Of Kansans age 65 or older, one in 10 or 11.8% didn’t have a computer to access the web. KHI said one in 10 Kansas households, or 12%, lacked broadband service.

KHI developed an interactive digital divide dashboard to provide an overview of computer ownership and broadband availability in each of the state’s 105 counties. The dashboard, based on 2022 information from the U.S. Census Bureau, provided breakdowns by age, race, ethnicity, employment, education and income.

For example, it revealed gaps among counties in terms of the percentage of households without a computer. A sample: Riley, 2.4%; Johnson, 2.8%; Sedgwick, 4.9%; Shawnee, 7.6%; as well as Jewell, 15.7%; Lincoln, 14.3%; Marshall and Neosho, 12%; Gove, 10.2%; and Wallace, 10%.
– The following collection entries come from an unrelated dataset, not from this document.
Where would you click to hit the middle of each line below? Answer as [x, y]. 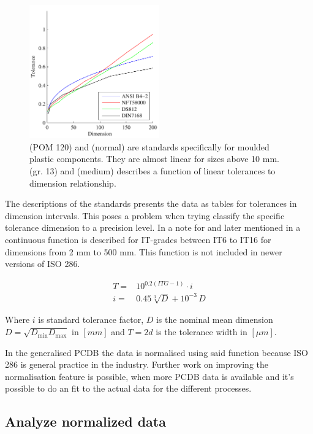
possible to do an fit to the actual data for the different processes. [128, 388]
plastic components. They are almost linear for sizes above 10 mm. [155, 159]
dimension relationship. [73, 183]
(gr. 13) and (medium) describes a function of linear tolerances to [153, 170]
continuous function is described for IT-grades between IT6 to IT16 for [138, 239]
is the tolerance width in [202, 332]
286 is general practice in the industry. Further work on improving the [137, 364]
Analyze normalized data [85, 421]
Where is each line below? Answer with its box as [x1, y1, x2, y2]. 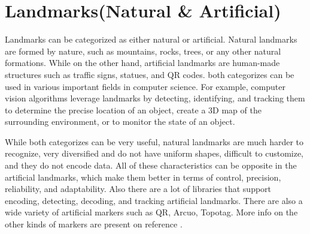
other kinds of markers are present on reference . [5, 218, 183, 230]
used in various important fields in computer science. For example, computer [5, 80, 285, 92]
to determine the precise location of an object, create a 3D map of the [5, 103, 262, 116]
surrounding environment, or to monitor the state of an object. [5, 115, 235, 128]
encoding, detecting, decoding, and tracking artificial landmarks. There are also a [5, 194, 303, 206]
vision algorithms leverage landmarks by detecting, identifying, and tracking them [5, 92, 305, 104]
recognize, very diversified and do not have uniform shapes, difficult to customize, [5, 147, 304, 160]
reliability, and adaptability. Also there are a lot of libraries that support [5, 182, 272, 195]
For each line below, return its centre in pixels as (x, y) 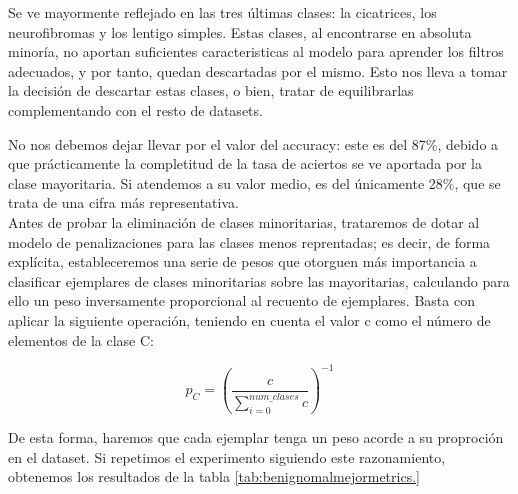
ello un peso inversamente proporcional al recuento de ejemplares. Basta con (241, 300)
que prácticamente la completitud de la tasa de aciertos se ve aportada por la (245, 163)
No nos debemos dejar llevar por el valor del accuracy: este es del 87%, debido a (253, 143)
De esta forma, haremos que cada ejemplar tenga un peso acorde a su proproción (256, 437)
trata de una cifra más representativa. (123, 202)
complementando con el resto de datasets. (135, 109)
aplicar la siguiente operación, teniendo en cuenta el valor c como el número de (249, 319)
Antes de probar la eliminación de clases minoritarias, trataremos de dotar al (244, 221)
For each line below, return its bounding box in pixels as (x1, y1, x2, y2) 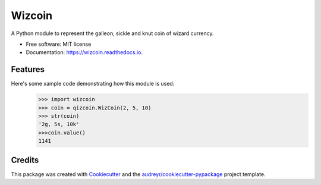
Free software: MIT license (26, 40, 92, 48)
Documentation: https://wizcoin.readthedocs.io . (26, 49, 143, 56)
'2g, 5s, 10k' (38, 121, 80, 128)
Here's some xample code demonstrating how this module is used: (11, 80, 175, 87)
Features (11, 64, 45, 74)
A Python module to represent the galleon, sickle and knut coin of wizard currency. (11, 30, 214, 37)
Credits (11, 155, 39, 165)
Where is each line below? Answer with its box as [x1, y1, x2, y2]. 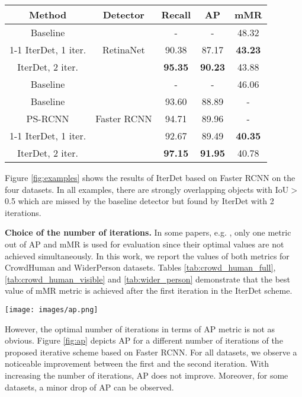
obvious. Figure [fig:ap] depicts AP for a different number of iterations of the [5, 334, 283, 347]
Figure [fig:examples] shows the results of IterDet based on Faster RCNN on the [5, 171, 295, 183]
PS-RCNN [26, 112, 69, 125]
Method [28, 8, 67, 21]
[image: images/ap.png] [5, 305, 98, 314]
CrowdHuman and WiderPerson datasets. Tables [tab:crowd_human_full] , [5, 261, 276, 274]
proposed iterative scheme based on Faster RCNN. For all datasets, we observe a [5, 345, 297, 358]
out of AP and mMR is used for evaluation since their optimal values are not [5, 237, 284, 250]
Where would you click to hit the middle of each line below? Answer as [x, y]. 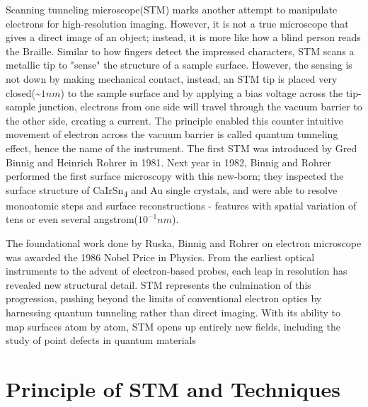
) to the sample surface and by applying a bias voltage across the [202, 92]
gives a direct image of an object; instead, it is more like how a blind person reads [183, 37]
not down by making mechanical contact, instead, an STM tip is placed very [172, 78]
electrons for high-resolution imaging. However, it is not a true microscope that [177, 23]
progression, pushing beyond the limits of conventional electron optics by [164, 298]
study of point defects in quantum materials [101, 340]
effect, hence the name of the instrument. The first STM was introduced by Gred [182, 148]
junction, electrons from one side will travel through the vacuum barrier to [200, 107]
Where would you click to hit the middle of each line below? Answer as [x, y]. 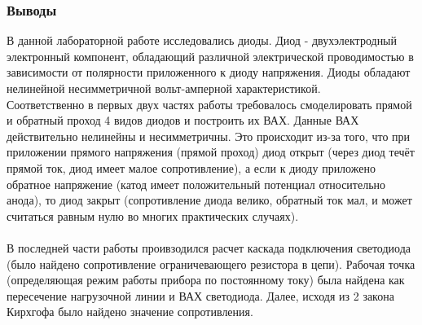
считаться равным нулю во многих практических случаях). [153, 215]
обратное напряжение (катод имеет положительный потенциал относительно [196, 184]
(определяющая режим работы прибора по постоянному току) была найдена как [206, 280]
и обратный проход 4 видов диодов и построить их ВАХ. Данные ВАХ [183, 120]
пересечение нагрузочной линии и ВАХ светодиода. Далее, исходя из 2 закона [200, 295]
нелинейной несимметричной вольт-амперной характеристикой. [164, 88]
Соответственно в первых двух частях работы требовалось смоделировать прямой [209, 104]
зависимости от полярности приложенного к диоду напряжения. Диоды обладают [209, 72]
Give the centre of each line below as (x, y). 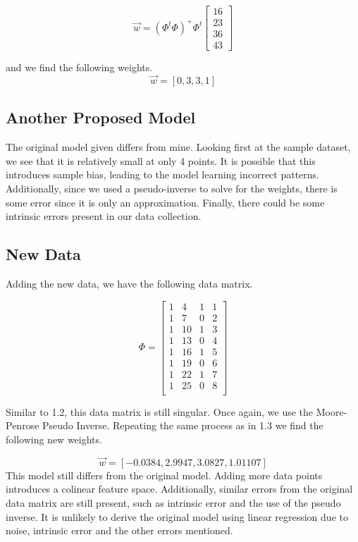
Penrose (23, 425)
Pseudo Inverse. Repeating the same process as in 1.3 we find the (183, 425)
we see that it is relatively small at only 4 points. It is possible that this (161, 160)
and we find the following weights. (79, 67)
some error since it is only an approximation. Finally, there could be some (165, 202)
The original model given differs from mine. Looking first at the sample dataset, (178, 147)
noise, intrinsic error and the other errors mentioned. (119, 530)
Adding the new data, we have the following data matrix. (129, 283)
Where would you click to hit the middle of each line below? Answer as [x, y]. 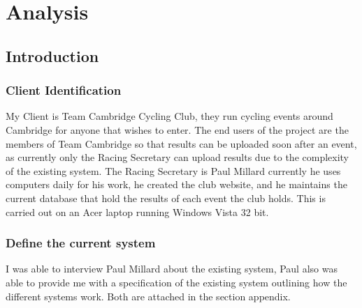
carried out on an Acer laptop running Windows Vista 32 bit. [137, 211]
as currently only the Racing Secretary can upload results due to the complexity [178, 157]
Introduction [52, 55]
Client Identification [64, 90]
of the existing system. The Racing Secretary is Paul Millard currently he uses [173, 170]
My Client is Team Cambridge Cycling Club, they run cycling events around [169, 116]
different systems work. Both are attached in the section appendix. [148, 296]
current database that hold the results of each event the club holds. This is [166, 198]
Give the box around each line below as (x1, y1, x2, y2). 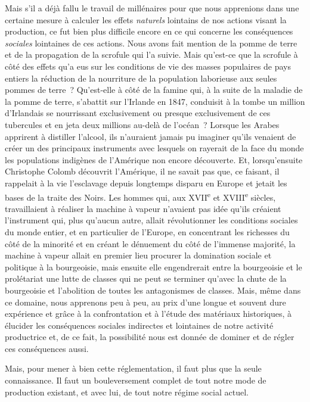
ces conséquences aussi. (5, 342, 89, 354)
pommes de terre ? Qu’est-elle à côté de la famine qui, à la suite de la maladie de (5, 83, 303, 96)
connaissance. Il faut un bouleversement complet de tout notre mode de (5, 374, 266, 387)
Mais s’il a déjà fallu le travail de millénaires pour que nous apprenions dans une (5, 2, 299, 14)
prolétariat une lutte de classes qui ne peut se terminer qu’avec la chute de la (5, 272, 287, 285)
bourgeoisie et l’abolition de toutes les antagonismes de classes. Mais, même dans (5, 283, 301, 296)
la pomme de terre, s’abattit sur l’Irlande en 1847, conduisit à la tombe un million (5, 95, 305, 107)
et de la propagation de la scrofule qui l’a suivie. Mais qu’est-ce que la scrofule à (5, 48, 298, 61)

The dashboard chronicled county-by-county differences in broadband availability. The percentage without high-speed internet: Johnson, 5%; Riley, 9.5%; Sedgwick, 10.7%; Shawnee, 17.2%; as well as Lincoln, 26.2%; Gove, 24.2%; Jewell, 22.8%; Neosho, 19.6%; Marshall, 16.9%; and Wallace, 11.8%.

The challenge of responding to the state’s technological divide has been more difficult in rural communities due to insufficient infrastructure that elevated the cost of adding high-speed internet service.

Senate President Ty Masterson, R-Andover, said delivering broadband to rural communities was “critically important for those communities to thrive.”

To work toward closing the gap, the federal Affordable Connectivity Program operated from Dec. 31, 2021, to June 1. That program reduced the nation’s internet connectivity deficit by providing 23 million households with discounts on broadband services and computer purchases. An attempt to extend the federal initiative has been introduced in Congress, but not passed.

In 2023, Gov. Laura Kelly said Kansas received $452 million that would be dedicated to the Broadband Equity Access and Deployment program to expand broadband infrastructure in Kansas.

It followed the state’s 2020 commitment to provide $85 million over 10 years to the Broadband Acceleration Grant for benefit of Kansas communities, especially in economically distressed regions.

In July, Kelly said acceleration grants of $10 million were awarded to a dozen internet providers, and that investment would be paired with $12.7 million in matching funds, for benefit of 14 rural Kansas counties.

“Broadband drives innovation, unlocks potential and ensures everyone can participate in services essential for economic, educational and industrial growth,” Kelly said.